• What the exercise asks:
Exact copy, pictures excluded: write out every line below.

::::

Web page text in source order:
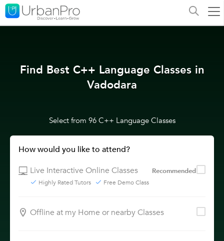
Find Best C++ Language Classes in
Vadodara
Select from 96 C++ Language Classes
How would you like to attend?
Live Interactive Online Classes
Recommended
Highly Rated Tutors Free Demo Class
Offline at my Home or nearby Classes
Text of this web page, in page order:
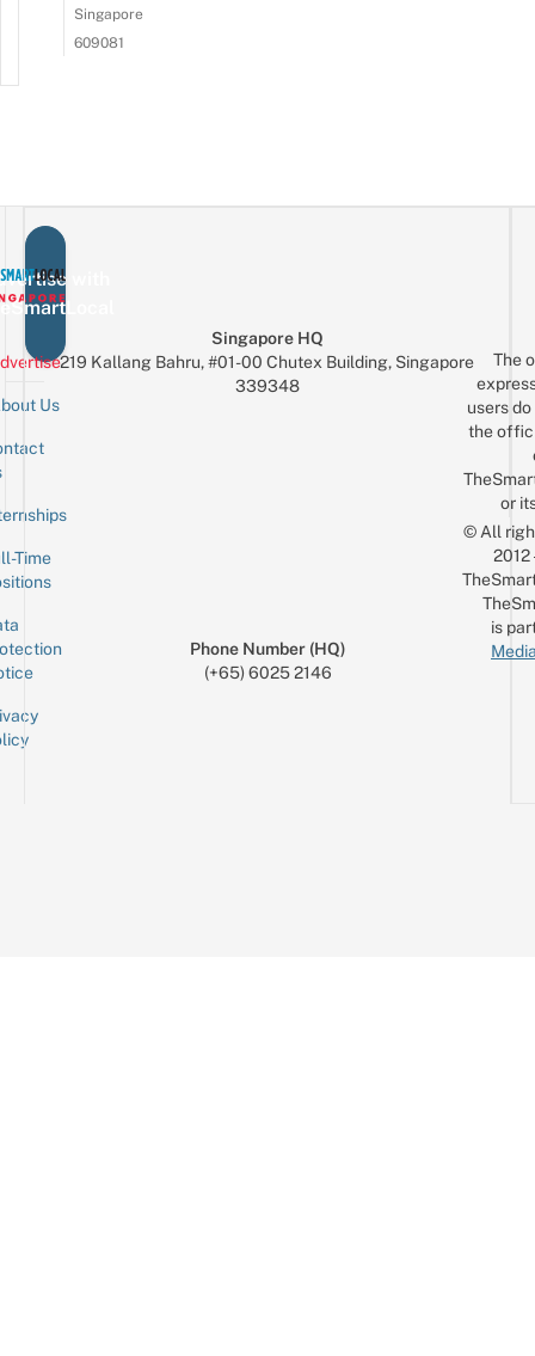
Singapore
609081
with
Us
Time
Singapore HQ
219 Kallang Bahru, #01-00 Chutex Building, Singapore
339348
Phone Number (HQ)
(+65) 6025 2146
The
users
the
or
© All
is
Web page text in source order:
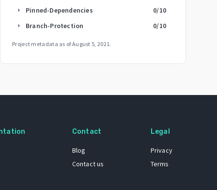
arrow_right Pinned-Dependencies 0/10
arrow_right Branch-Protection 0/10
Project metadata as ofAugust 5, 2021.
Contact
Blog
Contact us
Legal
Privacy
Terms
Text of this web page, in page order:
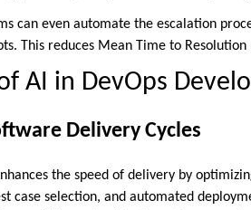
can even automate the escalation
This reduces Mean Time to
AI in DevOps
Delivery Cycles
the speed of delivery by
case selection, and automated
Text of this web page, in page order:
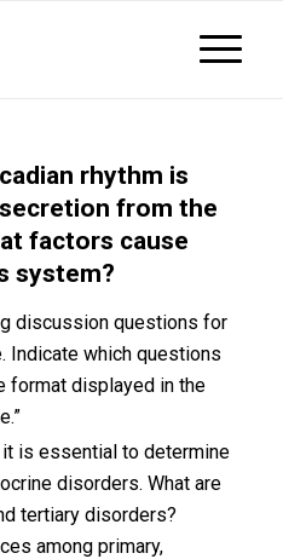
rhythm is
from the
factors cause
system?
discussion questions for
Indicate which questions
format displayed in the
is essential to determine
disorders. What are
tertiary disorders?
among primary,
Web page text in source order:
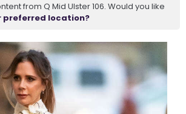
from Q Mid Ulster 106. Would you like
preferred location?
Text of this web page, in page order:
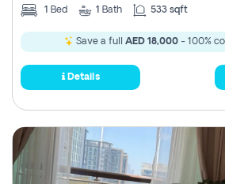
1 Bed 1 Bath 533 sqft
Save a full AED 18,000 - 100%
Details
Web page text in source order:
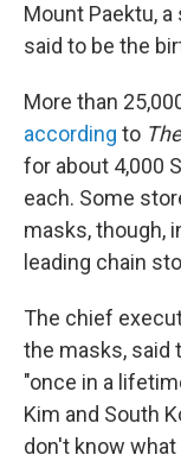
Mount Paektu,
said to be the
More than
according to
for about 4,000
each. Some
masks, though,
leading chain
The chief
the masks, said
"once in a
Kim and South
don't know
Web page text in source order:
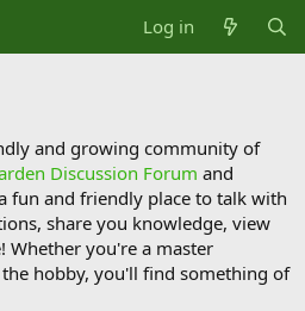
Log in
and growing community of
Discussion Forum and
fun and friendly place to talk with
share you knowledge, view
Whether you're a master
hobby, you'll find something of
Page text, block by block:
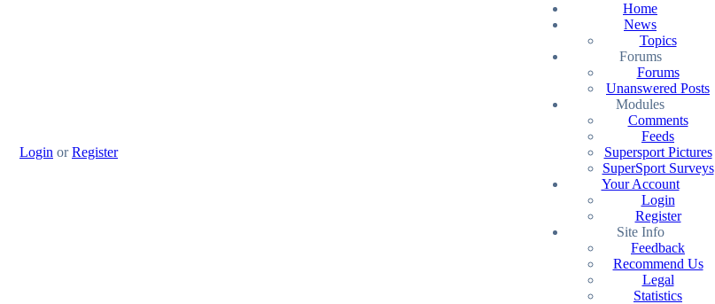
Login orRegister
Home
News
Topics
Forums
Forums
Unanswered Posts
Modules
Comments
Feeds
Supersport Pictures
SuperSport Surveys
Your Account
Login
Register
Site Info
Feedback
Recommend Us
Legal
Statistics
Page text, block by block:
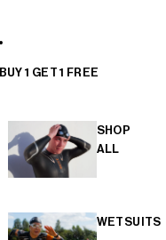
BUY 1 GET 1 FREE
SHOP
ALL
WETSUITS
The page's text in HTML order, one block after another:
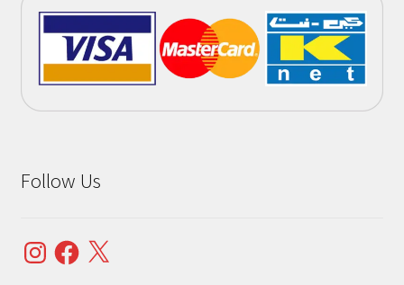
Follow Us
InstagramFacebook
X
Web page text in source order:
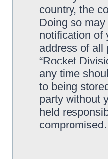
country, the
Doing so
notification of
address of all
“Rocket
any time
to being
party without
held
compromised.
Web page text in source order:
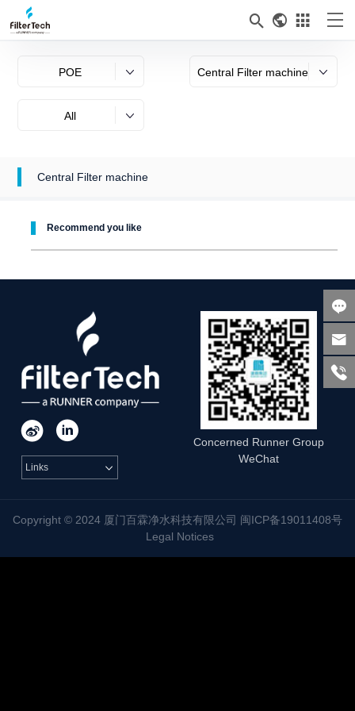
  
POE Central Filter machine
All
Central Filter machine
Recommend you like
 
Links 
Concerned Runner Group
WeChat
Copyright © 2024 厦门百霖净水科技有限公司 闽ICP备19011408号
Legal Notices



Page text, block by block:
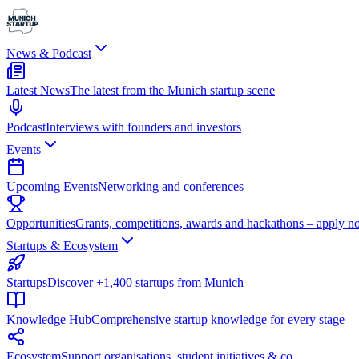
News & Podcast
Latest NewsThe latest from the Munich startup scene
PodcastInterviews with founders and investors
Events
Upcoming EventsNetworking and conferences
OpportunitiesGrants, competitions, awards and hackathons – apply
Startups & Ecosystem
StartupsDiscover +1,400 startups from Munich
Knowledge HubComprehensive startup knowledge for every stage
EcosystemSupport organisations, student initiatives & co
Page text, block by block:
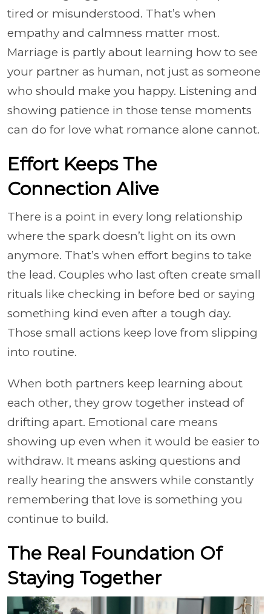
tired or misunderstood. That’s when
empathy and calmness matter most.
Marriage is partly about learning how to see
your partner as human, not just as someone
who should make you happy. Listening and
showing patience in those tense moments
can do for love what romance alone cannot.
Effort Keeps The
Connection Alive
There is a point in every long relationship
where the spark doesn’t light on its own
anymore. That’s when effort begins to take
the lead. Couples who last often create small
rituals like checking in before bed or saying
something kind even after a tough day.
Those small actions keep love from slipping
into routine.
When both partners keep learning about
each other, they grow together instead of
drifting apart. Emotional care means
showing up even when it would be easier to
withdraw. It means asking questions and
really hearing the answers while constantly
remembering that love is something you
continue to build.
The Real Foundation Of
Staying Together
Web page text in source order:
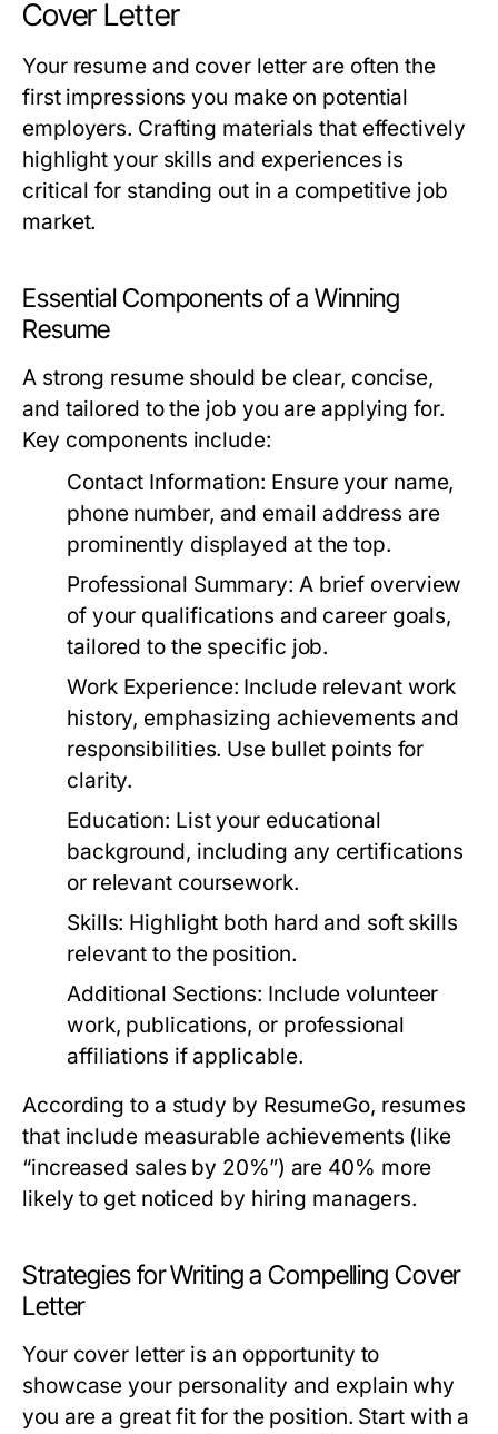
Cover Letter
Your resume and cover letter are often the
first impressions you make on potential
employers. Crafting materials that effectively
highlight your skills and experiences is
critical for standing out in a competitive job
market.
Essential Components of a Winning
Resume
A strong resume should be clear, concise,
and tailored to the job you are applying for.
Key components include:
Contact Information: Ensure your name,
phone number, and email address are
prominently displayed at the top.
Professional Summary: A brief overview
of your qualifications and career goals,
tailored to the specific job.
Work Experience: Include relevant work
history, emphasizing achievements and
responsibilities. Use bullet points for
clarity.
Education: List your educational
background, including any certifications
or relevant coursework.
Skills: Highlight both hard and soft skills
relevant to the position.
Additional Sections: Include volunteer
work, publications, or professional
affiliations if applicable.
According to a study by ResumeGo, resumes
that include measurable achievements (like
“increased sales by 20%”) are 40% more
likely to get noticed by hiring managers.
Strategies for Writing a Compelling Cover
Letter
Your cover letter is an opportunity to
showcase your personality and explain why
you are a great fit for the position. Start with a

::::

• Task answer:
Web page text in source order:
Find Best C++ Language Classes in
Vadodara
Select from 96 C++ Language Classes
How would you like to attend?
Live Interactive Online Classes
Recommended
Highly Rated Tutors Free Demo Class
Offline at my Home or nearby Classes
Text of this web page, in page order:
Singapore
609081
with
Us
Time
Singapore HQ
219 Kallang Bahru, #01-00 Chutex Building, Singapore
339348
Phone Number (HQ)
(+65) 6025 2146
The
users
the
or
© All
is
Web page text in source order:
arrow_right Pinned-Dependencies 0/10
arrow_right Branch-Protection 0/10
Project metadata as ofAugust 5, 2021.
Contact
Blog
Contact us
Legal
Privacy
Terms
Text of this web page, in page order:
can even automate the escalation
This reduces Mean Time to
AI in DevOps
Delivery Cycles
the speed of delivery by
case selection, and automated
Text of this web page, in page order:
rhythm is
from the
factors cause
system?
discussion questions for
Indicate which questions
format displayed in the
is essential to determine
disorders. What are
tertiary disorders?
among primary,
Web page text in source order:
from Q Mid Ulster 106. Would you like
preferred location?
Text of this web page, in page order:
1 Bed 1 Bath 533 sqft
Save a full AED 18,000 - 100%
Details
Web page text in source order:
Mount Paektu,
said to be the
More than
according to
for about 4,000
each. Some
masks, though,
leading chain
The chief
the masks, said
"once in a
Kim and South
don't know
Web page text in source order:
Log in
and growing community of
Discussion Forum and
fun and friendly place to talk with
share you knowledge, view
Whether you're a master
hobby, you'll find something of
Page text, block by block:
Login orRegister
Home
News
Topics
Forums
Forums
Unanswered Posts
Modules
Comments
Feeds
Supersport Pictures
SuperSport Surveys
Your Account
Login
Register
Site Info
Feedback
Recommend Us
Legal
Statistics
Page text, block by block:
BUY 1 GET 1 FREE
SHOP
ALL
WETSUITS
The page's text in HTML order, one block after another:
Follow Us
InstagramFacebook
X
Web page text in source order:
country, the
Doing so
notification of
address of all
“Rocket
any time
to being
party without
held
compromised.
Web page text in source order:
  
POE Central Filter machine
All
Central Filter machine
Recommend you like
 
Links 
Concerned Runner Group
WeChat
Copyright © 2024 厦门百霖净水科技有限公司 闽ICP备19011408号
Legal Notices



Page text, block by block:
News & Podcast
Latest NewsThe latest from the Munich startup scene
PodcastInterviews with founders and investors
Events
Upcoming EventsNetworking and conferences
OpportunitiesGrants, competitions, awards and hackathons – apply
Startups & Ecosystem
StartupsDiscover +1,400 startups from Munich
Knowledge HubComprehensive startup knowledge for every stage
EcosystemSupport organisations, student initiatives & co
Page text, block by block:
tired or misunderstood. That’s when
empathy and calmness matter most.
Marriage is partly about learning how to see
your partner as human, not just as someone
who should make you happy. Listening and
showing patience in those tense moments
can do for love what romance alone cannot.
Effort Keeps The
Connection Alive
There is a point in every long relationship
where the spark doesn’t light on its own
anymore. That’s when effort begins to take
the lead. Couples who last often create small
rituals like checking in before bed or saying
something kind even after a tough day.
Those small actions keep love from slipping
into routine.
When both partners keep learning about
each other, they grow together instead of
drifting apart. Emotional care means
showing up even when it would be easier to
withdraw. It means asking questions and
really hearing the answers while constantly
remembering that love is something you
continue to build.
The Real Foundation Of
Staying Together
Web page text in source order:
Cover Letter
Your resume and cover letter are often the
first impressions you make on potential
employers. Crafting materials that effectively
highlight your skills and experiences is
critical for standing out in a competitive job
market.
Essential Components of a Winning
Resume
A strong resume should be clear, concise,
and tailored to the job you are applying for.
Key components include:
Contact Information: Ensure your name,
phone number, and email address are
prominently displayed at the top.
Professional Summary: A brief overview
of your qualifications and career goals,
tailored to the specific job.
Work Experience: Include relevant work
history, emphasizing achievements and
responsibilities. Use bullet points for
clarity.
Education: List your educational
background, including any certifications
or relevant coursework.
Skills: Highlight both hard and soft skills
relevant to the position.
Additional Sections: Include volunteer
work, publications, or professional
affiliations if applicable.
According to a study by ResumeGo, resumes
that include measurable achievements (like
“increased sales by 20%”) are 40% more
likely to get noticed by hiring managers.
Strategies for Writing a Compelling Cover
Letter
Your cover letter is an opportunity to
showcase your personality and explain why
you are a great fit for the position. Start with a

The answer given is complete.